OMNeT++ software and INET framework are powerful tools for simulation of mobile ad hoc networks and implementation of various network threats. Modeling of VANET segment was conducted using OMNeT++, and the resulting VANET dataset contains 11212 network traffic flows with 58 extracted features and 3 network attacks behaviors implementations. The obtained dataset is imbalanced; therefore, for further research, balanced dataset was built using SMOTE technique.

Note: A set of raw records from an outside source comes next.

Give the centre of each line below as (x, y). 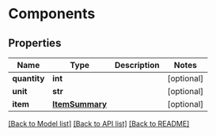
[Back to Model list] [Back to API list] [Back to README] (99, 124)
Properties (35, 43)
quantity (28, 78)
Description (137, 65)
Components (52, 14)
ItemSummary (80, 104)
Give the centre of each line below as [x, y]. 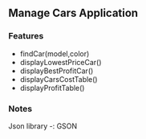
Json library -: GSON [43, 126]
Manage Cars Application [73, 13]
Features [26, 36]
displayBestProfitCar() [57, 71]
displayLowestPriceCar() [61, 62]
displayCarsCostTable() [59, 79]
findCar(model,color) [55, 53]
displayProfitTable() [52, 88]
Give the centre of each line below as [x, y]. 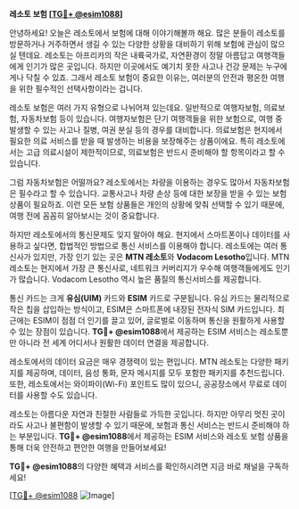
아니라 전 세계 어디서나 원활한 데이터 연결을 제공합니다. [114, 343]
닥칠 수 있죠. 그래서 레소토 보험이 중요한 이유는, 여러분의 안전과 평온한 [147, 78]
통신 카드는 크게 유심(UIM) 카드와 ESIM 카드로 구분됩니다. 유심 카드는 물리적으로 [149, 298]
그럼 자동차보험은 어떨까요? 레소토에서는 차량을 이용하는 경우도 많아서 [130, 182]
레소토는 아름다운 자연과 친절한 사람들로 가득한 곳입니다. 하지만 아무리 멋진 [139, 414]
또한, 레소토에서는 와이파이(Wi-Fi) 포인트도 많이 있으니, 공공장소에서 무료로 [140, 384]
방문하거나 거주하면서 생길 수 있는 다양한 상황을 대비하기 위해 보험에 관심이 [139, 44]
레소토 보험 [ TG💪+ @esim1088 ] [66, 14]
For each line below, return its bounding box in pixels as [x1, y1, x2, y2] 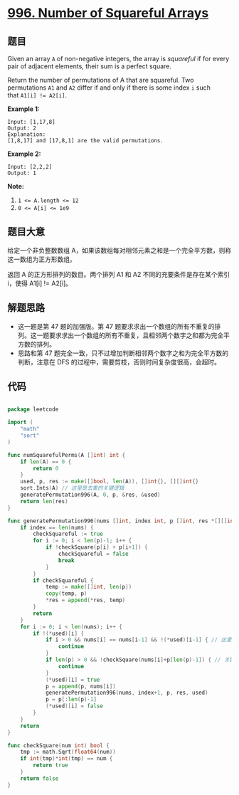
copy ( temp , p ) [45, 590, 87, 597]
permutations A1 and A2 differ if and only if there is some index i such [7, 83, 211, 92]
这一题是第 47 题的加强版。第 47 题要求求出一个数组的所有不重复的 [17, 322, 215, 330]
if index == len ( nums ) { [20, 524, 94, 531]
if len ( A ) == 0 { [20, 458, 72, 465]
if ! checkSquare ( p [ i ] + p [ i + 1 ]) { [45, 544, 148, 551]
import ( [7, 418, 33, 426]
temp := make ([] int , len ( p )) [45, 584, 132, 591]
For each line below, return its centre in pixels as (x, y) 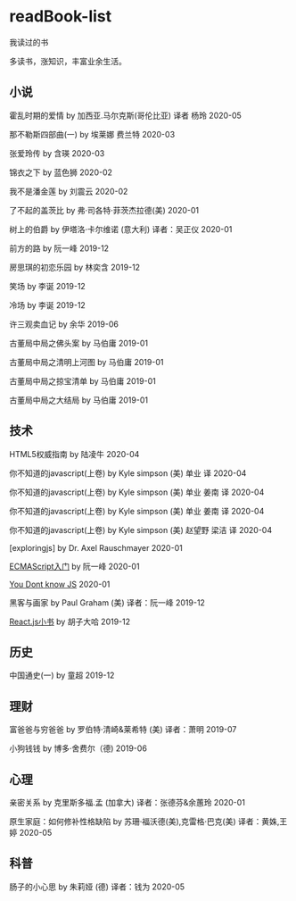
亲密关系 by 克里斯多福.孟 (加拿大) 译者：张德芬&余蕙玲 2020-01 (127, 802)
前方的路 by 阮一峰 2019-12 (59, 248)
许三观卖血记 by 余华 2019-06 (64, 324)
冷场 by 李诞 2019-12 (48, 305)
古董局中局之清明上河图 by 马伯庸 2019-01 (86, 362)
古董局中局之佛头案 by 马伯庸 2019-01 (79, 343)
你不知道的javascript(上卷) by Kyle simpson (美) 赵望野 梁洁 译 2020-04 (141, 530)
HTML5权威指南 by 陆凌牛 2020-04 (74, 454)
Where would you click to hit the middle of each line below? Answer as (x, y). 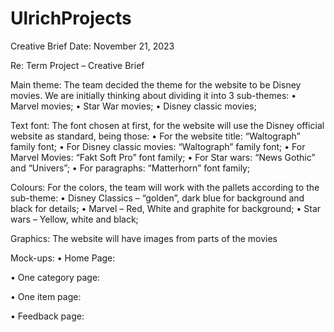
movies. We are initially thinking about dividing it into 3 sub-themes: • (153, 95)
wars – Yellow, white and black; (74, 219)
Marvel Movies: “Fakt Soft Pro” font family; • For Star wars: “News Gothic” (163, 157)
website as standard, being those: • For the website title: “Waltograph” (155, 136)
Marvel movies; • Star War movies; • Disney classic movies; (133, 106)
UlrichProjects (71, 18)
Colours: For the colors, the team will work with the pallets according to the (165, 187)
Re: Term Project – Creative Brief (77, 65)
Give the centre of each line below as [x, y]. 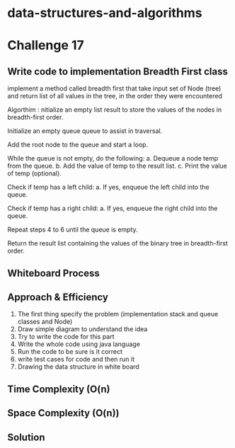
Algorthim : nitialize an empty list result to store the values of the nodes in [115, 110]
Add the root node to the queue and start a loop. [78, 145]
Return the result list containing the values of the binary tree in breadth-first [117, 243]
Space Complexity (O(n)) [63, 413]
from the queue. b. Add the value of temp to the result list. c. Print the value [117, 166]
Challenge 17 [46, 46]
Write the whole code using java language [79, 344]
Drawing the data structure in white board [78, 367]
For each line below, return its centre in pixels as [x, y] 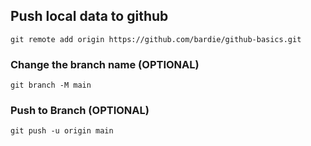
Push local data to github [89, 16]
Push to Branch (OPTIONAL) [80, 111]
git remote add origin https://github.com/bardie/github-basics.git [156, 39]
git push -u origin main [62, 131]
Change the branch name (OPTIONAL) [105, 64]
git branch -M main [51, 85]
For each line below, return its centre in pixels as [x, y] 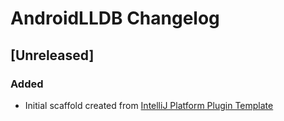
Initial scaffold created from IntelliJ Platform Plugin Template [149, 105]
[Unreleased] [52, 55]
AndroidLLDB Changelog [115, 18]
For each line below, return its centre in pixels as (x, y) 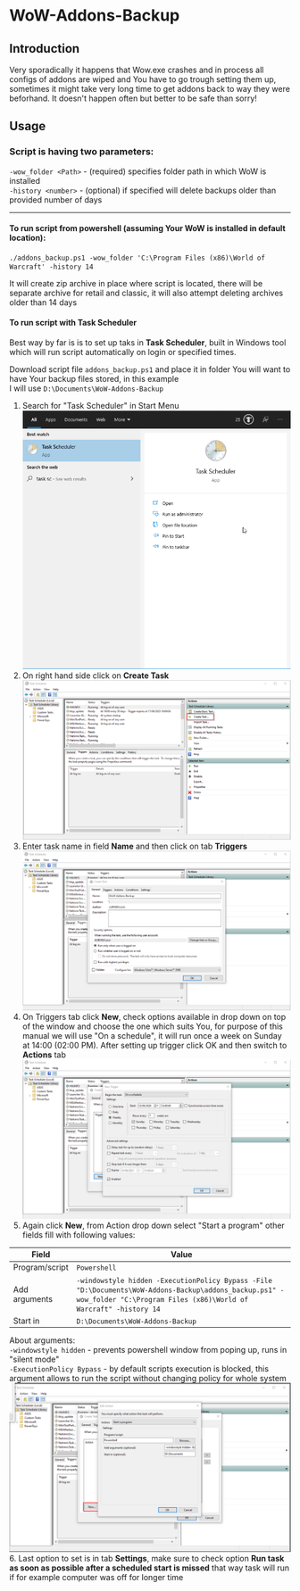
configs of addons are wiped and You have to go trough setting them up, (143, 79)
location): (28, 238)
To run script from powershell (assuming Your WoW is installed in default (147, 228)
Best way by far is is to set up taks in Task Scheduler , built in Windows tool (148, 343)
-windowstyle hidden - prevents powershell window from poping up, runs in (148, 1350)
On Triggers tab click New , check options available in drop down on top (154, 1017)
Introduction (45, 49)
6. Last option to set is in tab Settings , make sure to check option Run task (147, 1558)

An experimental comparison of the quality of modern machine learning methods of multiclass classification on the original and balanced datasets was carried out. The best results with accuracy of 0.9256 were shown by the stacking technique of classifiers with random forest as a metaclassifier.

In future research, we plan to build more simulation scenarios with increased number of vehicles, new mobility movements options, and different network attacks implementation. Our main goal is to increase efficiency of well-known multiclass classification algorithms on arbitrarily generated VANET datasets.

Data Availability

The data used to support the findings of this study are available from the corresponding author upon request.

Conflicts of Interest

The authors declare that there are no conflicts of interest regarding the publication of this paper.

Acknowledgments

The work was supported by the National Natural Science Foundation of China (Nos. 61872001 and 62011530046), the Cooperation and Exchange Project between NSFC and RFBR (No. 20-57-53019), and the grant of the President of the Russian Federation (MK-2959.2021.1.6), as well as scholarships of the President of the Russian Federation to young scientists and postgraduates (SP-3652.2021.5), the Open Fund of Key Laboratory of Embedded System and Service Computing (Tongji University), Ministry of Education (No. ESSCKF2018-03), the Open Fund for Discipline Construction (Institute of Physical Science and Information Technology, Anhui University), and the Excellent Talent Project of Anhui University.